WHAT YOU WILL DO
Copy exactly the lines of the data below that run from the line holding "Authorization [53, 95]" through the line holding "React config [51, 106]", both ends included.

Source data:
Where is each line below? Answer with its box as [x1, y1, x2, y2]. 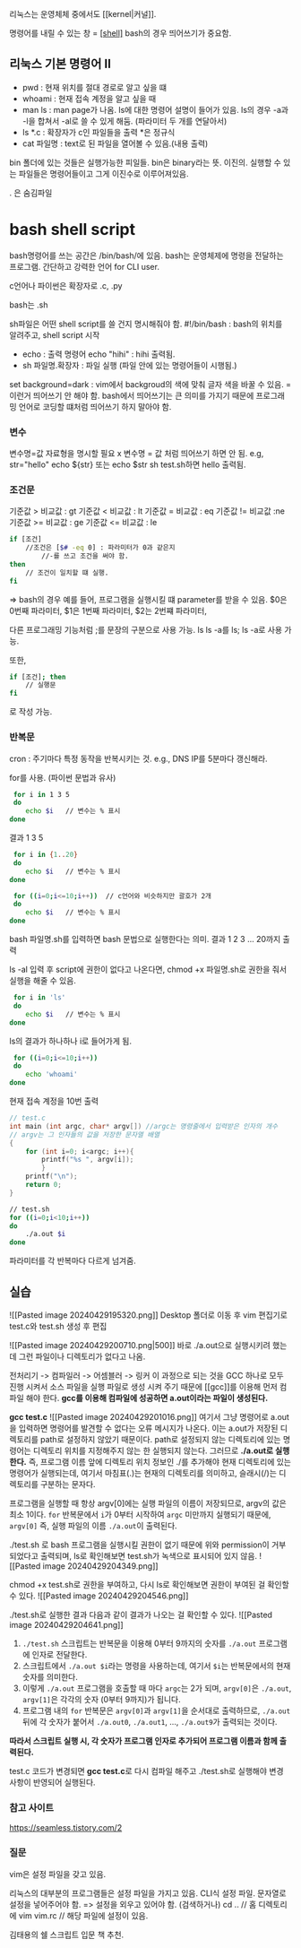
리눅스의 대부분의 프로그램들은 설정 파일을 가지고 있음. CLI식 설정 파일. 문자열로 [9, 1887, 287, 1899]
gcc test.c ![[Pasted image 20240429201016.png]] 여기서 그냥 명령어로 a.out [9, 1411, 289, 1422]
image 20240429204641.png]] [9, 1619, 124, 1630]
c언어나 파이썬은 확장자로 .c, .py [9, 280, 123, 290]
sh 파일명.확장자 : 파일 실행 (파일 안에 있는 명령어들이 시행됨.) [21, 359, 237, 370]
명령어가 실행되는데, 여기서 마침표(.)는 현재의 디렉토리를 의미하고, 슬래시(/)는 [9, 1467, 278, 1478]
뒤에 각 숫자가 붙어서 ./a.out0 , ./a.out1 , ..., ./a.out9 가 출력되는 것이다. [21, 1716, 278, 1727]
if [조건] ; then [9, 672, 66, 681]
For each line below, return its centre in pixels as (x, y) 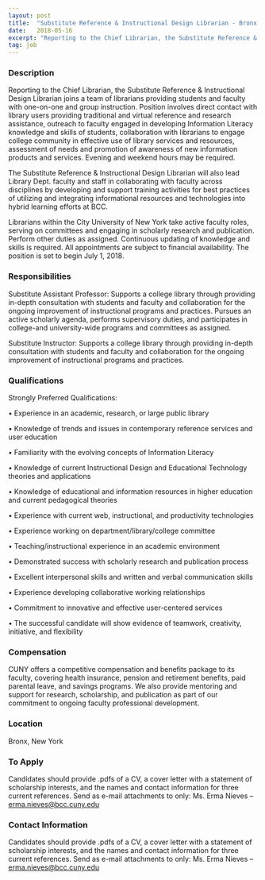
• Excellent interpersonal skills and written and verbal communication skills (131, 577)
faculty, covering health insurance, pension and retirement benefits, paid (127, 678)
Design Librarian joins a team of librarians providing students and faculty (127, 98)
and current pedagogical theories (63, 500)
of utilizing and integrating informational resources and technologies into (127, 199)
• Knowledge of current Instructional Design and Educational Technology (128, 468)
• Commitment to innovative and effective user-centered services (115, 608)
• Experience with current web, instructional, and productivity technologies (131, 515)
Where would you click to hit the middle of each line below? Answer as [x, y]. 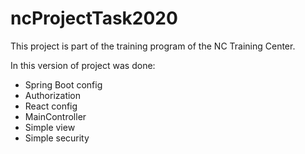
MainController [55, 116]
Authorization [53, 95]
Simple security [57, 138]
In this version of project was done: [83, 65]
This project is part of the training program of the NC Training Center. [153, 46]
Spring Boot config [63, 84]
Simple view [50, 127]
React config [51, 106]
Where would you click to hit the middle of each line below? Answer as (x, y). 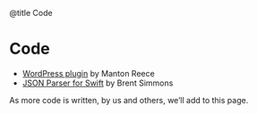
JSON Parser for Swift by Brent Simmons (98, 83)
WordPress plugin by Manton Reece (88, 73)
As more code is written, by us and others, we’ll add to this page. (129, 100)
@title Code (31, 13)

YOUR SOLUTION
Authorization [53, 95]
Simple security [57, 138]
In this version of project was done: [83, 65]
This project is part of the training program of the NC Training Center. [153, 46]
Spring Boot config [63, 84]
Simple view [50, 127]
React config [51, 106]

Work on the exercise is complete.